"Pooh!" angrily rejoined Ferris. "Make that by-play on old Hugh.
It's all lost on me!"
And, as the door closed, he sharply locked it, and, after examining the rooms to prevent any Peeping Tom observing his actions, Ferris sat down to study Clayton's telegraph book, and the messages which he had rifled from the dead man's desk.
"I am safe so far," muttered Ferris. "No one knows of my big secret deal. But from this fellow's dispatch to Hugh, he certainly intended to go out and see Edson at Bay Ridge. Now, did he start in good faith? I must set some good outside detectives at work on that.
"Then this dispatch to Alice, I wonder if she had still left a sneaking fondness for him! Who can read a woman's heart? It's like judging the depth of water by its smoothness: all mere conjecture. Half the women are liars, and the other half hide more than half the truth under their silken breastplates. They fight with double-edged lies as their keenest weapons.
"Unless Clayton was a very deep rascal, he certainly intended to go on West. Where the devil is he? Kidnapped, and held till the swag is safe? Dead? No!"
A guilty spasm of conscience suggested that the missing cashier might have secreted the funds and fled, to make private terms later from his hiding place, with the wary Hugh.

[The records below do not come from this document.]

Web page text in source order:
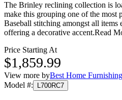
The Brinley reclining collection is
make this grouping one of the most
Baseball stitching amongst all items
offering a decorative accent.Read
Price Starting At
$1,859.99
View more byBest Home
Model #: L700RC7
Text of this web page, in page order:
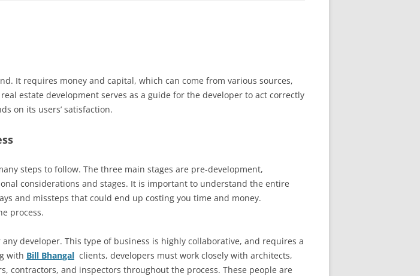
It requires money and capital, which can come from various sources,
estate development serves as a guide for the developer to act correctly
on its users’ satisfaction.
steps to follow. The three main stages are pre-development,
considerations and stages. It is important to understand the entire
and missteps that could end up costing you time and money.
process.
developer. This type of business is highly collaborative, and requires a
with Bill Bhangal clients, developers must work closely with architects,
contractors, and inspectors throughout the process. These people are
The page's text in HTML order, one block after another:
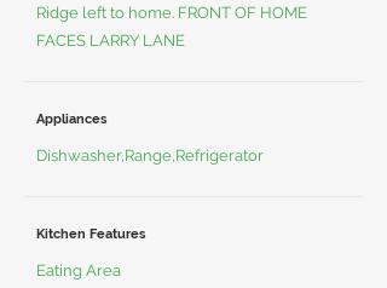
Ridge left to home. FRONT OF HOME
FACES LARRY LANE
Appliances
Dishwasher,Range,Refrigerator
Kitchen Features
Eating Area
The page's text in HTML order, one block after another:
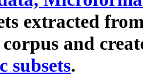
extracted
and
subsets.
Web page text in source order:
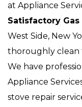
at Appliance
Satisfactory
West Side, New
thoroughly clean
We have
Appliance
stove repair

"He knew nothing, he suspected nothing of the Detroit land deal," finally decided Ferris. "It's just a case of plain, ordinary thief!"
The ambitious scoundrel had decided to conceal the finding of Clayton's dispatches and carbon-book from all the local officials of the company.
"Now to the practical," he muttered, as he spread out his girl wife's fateful telegram.
"She will have surely received the Tacoma dispatches to the old man before I can reach her now. The Associated Press, to-morrow, will have a full account of the accident. His condition will be telegraphed all over the country. But I'll instantly send a carte blanche order to the Western Union man at Pasco for hourly reports."